9.1 The customer is considered in default if they fail to meet any obligation under the agreement or fail to do so on time, as well as if they fail to comply with a written demand to fully comply within a reasonable period.

9.2 In the event of default by the customer, the user is entitled to dissolve the agreement entirely or partially without any obligation to pay compensation and without prejudice to their rights, by sending a written notice to the customer and/or immediately claiming any amount due and/or invoking the retention of title.

9.3 The user is entitled to dissolve the agreement immediately if the customer files for suspension of payment or bankruptcy, or if a petition for this is filed against them, or if an attachment is imposed on all or part of their assets. In such cases, all invoiced amounts become immediately due and payable. The user will not be liable for any compensation due to this termination.

Force majeure

10.1 The user is not liable if non-fulfillment is due to force majeure. During the period of force majeure, the user's obligations are suspended. If the force majeure period exceeds three months, both parties are entitled to dissolve the agreement without judicial intervention, without any obligation to pay compensation.

10.2 Force majeure includes unforeseen circumstances, including economic ones, that arise through no fault or action of the user, such as serious disruptions in operations, forced production cuts, strikes and lockouts at the user or suppliers, war, hostilities, state of emergency, mobilization, delays in transportation, or delayed or incorrect deliveries by third parties.

10.3 If the user has partially fulfilled their obligations at the time force majeure occurs, they are entitled to separately invoice the fulfilled or fulfillable part, and the customer must pay this invoice as if it were a separate agreement.

Liability

11.1 The user is only liable for damages suffered by the customer if and to the extent that such damage is the direct result of intent or deliberate recklessness by the user’s management.

11.2 The total liability of the user is always limited to compensation for direct damage, and the total amount payable by the user to the customer will never exceed the price agreed for that agreement (excluding VAT).

11.3 The user is not liable for damage if and insofar as the customer has insured themselves against the damage or could reasonably have done so.

Disputes and applicable law

12.1 If there is any ambiguity regarding the interpretation of one or more provisions of these general terms and conditions, the interpretation should be made "in the spirit" of these general terms and conditions.

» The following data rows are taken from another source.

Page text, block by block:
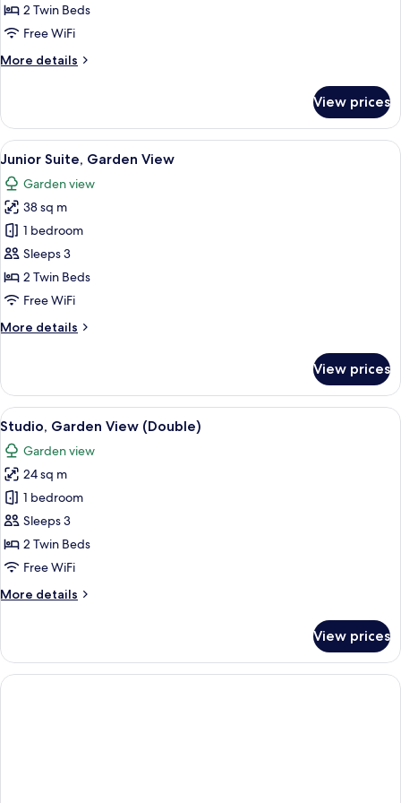
Studio
(Double)
2 Twin Beds
Free WiFi
More details
More
Studio
(Double)
View prices
View
all
photos
for
Junior
Suite,
Garden
View
A hotel room with a bed, a TV, a desk,
7
Junior Suite, Garden View
Garden view
38 sq m
1 bedroom
Sleeps 3
2 Twin Beds
Free WiFi
More details
More
Suite,
Garden
View
View prices
View
all
photos
for
Studio,
Garden
View
(Double)
A hotel room with a large bed, a
7
Studio, Garden View (Double)
Garden view
24 sq m
1 bedroom
Sleeps 3
2 Twin Beds
Free WiFi
More details
More
Garden
View
(Double)
View prices
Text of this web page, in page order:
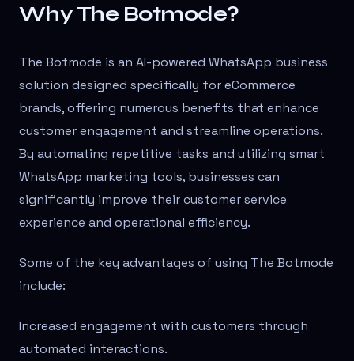
Why The Botmode?
The Botmode is an AI-powered WhatsApp business
solution designed specifically for eCommerce
brands, offering numerous benefits that enhance
customer engagement and streamline operations.
By automating repetitive tasks and utilizing smart
WhatsApp marketing tools, businesses can
significantly improve their customer service
experience and operational efficiency.
Some of the key advantages of using The Botmode
include:
Increased engagement with customers through
automated interactions.

12.2 Agreements entered into with the user are governed by Dutch law. Foreign legislation and treaties, including the United Nations Convention on Contracts for the International Sale of Goods (CISG) of April 11, 1980, are excluded.

12.3 Any disputes relating to this agreement or arising from this agreement will be settled exclusively by the competent court in the district where the user is established at the time of concluding this agreement.